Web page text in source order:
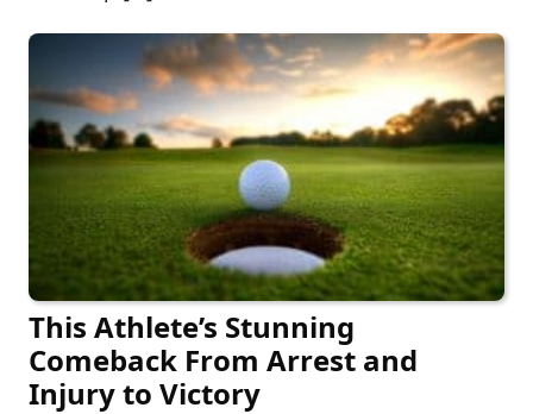
This Athlete’s Stunning
Comeback From Arrest and
Injury to Victory
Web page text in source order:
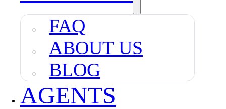
FAQ
ABOUT US
BLOG
AGENTS
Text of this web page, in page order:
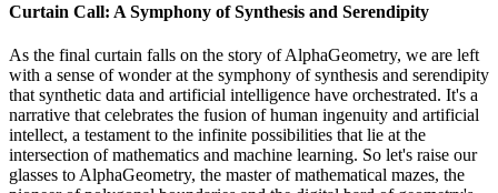
Curtain Call: A Symphony of Synthesis and Serendipity
As the final curtain falls on the story of AlphaGeometry, we are left
with a sense of wonder at the symphony of synthesis and serendipity
that synthetic data and artificial intelligence have orchestrated. It's a
narrative that celebrates the fusion of human ingenuity and artificial
intellect, a testament to the infinite possibilities that lie at the
intersection of mathematics and machine learning. So let's raise our
glasses to AlphaGeometry, the master of mathematical mazes, the
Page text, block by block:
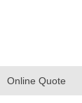
Online Quote
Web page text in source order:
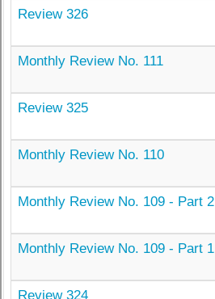
Review 326
Monthly Review No. 111
Review 325
Monthly Review No. 110
Monthly Review No. 109 - Part 2
Monthly Review No. 109 - Part 1
Review 324
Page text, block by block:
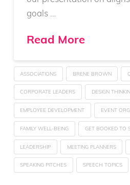
goals …
Read More
ASSOCIATIONS BRENE BROWN
CORPORATE LEADERS DESIGN
EMPLOYEE DEVELOPMENT EVENT
FAMILY WELL-BEING GET BOOKED TO
LEADERSHIP MEETING PLANNERS
SPEAKING PITCHES SPEECH TOPICS
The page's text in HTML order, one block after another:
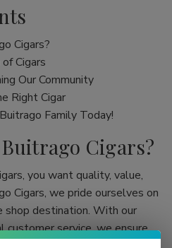
Cigars?
Cigars
Our Community
Right Cigar
Family Today!
Buitrago Cigars?
you want quality, value,
Cigars, we pride ourselves on
shop destination. With our
service, we ensure
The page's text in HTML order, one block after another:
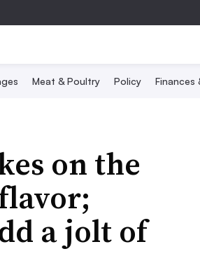
Meat & Poultry Policy Finances
on the
a jolt of
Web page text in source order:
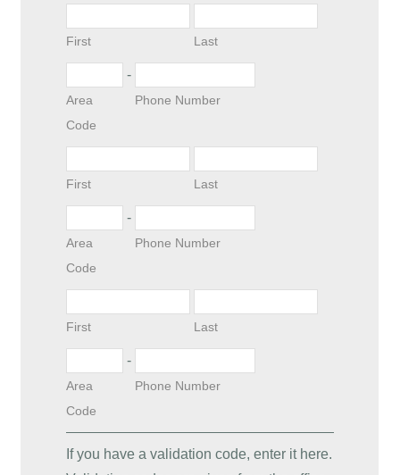
First Last
Area
Code
-
Phone Number
First Last
Area
Code
-
Phone Number
First Last
Area
Code
-
Phone Number
If you have a validation code, enter it here.
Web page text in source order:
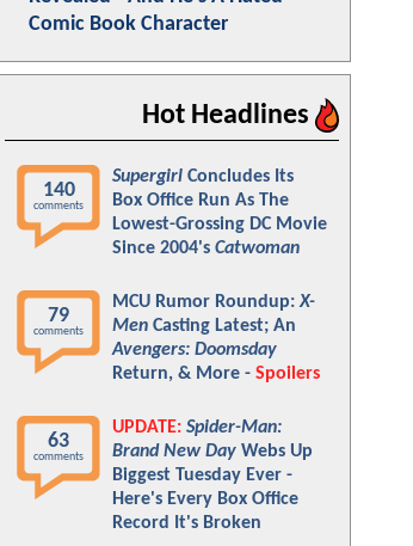
Comic Book Character
Hot Headlines
140
comments
Supergirl Concludes Its
Box Office Run As The
Lowest-Grossing DC Movie
Since 2004's Catwoman
79
comments
MCU Rumor Roundup:X-
Men Casting Latest; An
Avengers: Doomsday
Return, & More - Spoilers
63
comments
UPDATE: Spider-Man:
Brand New Day Webs Up
Biggest Tuesday Ever -
Here's Every Box Office
Record It's Broken
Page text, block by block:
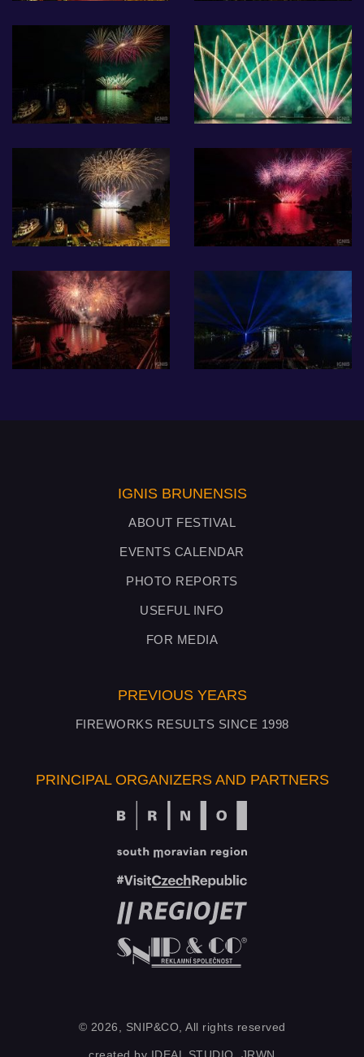
IGNIS BRUNENSIS
ABOUT FESTIVAL
EVENTS CALENDAR
PHOTO REPORTS
USEFUL INFO
FOR MEDIA
PREVIOUS YEARS
FIREWORKS RESULTS SINCE 1998
PRINCIPAL ORGANIZERS AND PARTNERS
© 2026, SNIP&CO, All rights reserved
created by IDEAL STUDIO JRWN

::::::

# EXERCISE DIRECTIONS
Give all the lines above again, character for character, without pictures.

# WRITTEN ANSWER
Web page text in source order:
This Athlete’s Stunning
Comeback From Arrest and
Injury to Victory
Web page text in source order:
FAQ
ABOUT US
BLOG
AGENTS
Text of this web page, in page order:
Curtain Call: A Symphony of Synthesis and Serendipity
As the final curtain falls on the story of AlphaGeometry, we are left
with a sense of wonder at the symphony of synthesis and serendipity
that synthetic data and artificial intelligence have orchestrated. It's a
narrative that celebrates the fusion of human ingenuity and artificial
intellect, a testament to the infinite possibilities that lie at the
intersection of mathematics and machine learning. So let's raise our
glasses to AlphaGeometry, the master of mathematical mazes, the
Page text, block by block:
Online Quote
Web page text in source order:
Review 326
Monthly Review No. 111
Review 325
Monthly Review No. 110
Monthly Review No. 109 - Part 2
Monthly Review No. 109 - Part 1
Review 324
Page text, block by block:
goals …
Read More
ASSOCIATIONS BRENE BROWN
CORPORATE LEADERS DESIGN
EMPLOYEE DEVELOPMENT EVENT
FAMILY WELL-BEING GET BOOKED TO
LEADERSHIP MEETING PLANNERS
SPEAKING PITCHES SPEECH TOPICS
The page's text in HTML order, one block after another:
Cigars?
Cigars
Our Community
Right Cigar
Family Today!
Buitrago Cigars?
you want quality, value,
Cigars, we pride ourselves on
shop destination. With our
service, we ensure
The page's text in HTML order, one block after another:
Meat & Poultry Policy Finances
on the
a jolt of
Web page text in source order:
First Last
Area
Code
-
Phone Number
First Last
Area
Code
-
Phone Number
First Last
Area
Code
-
Phone Number
If you have a validation code, enter it here.
Web page text in source order:
Comic Book Character
Hot Headlines
140
comments
Supergirl Concludes Its
Box Office Run As The
Lowest-Grossing DC Movie
Since 2004's Catwoman
79
comments
MCU Rumor Roundup:X-
Men Casting Latest; An
Avengers: Doomsday
Return, & More - Spoilers
63
comments
UPDATE: Spider-Man:
Brand New Day Webs Up
Biggest Tuesday Ever -
Here's Every Box Office
Record It's Broken
Page text, block by block:
IGNIS BRUNENSIS
ABOUT FESTIVAL
EVENTS CALENDAR
PHOTO REPORTS
USEFUL INFO
FOR MEDIA
PREVIOUS YEARS
FIREWORKS RESULTS SINCE 1998
PRINCIPAL ORGANIZERS AND PARTNERS
© 2026, SNIP&CO, All rights reserved
created by IDEAL STUDIO JRWN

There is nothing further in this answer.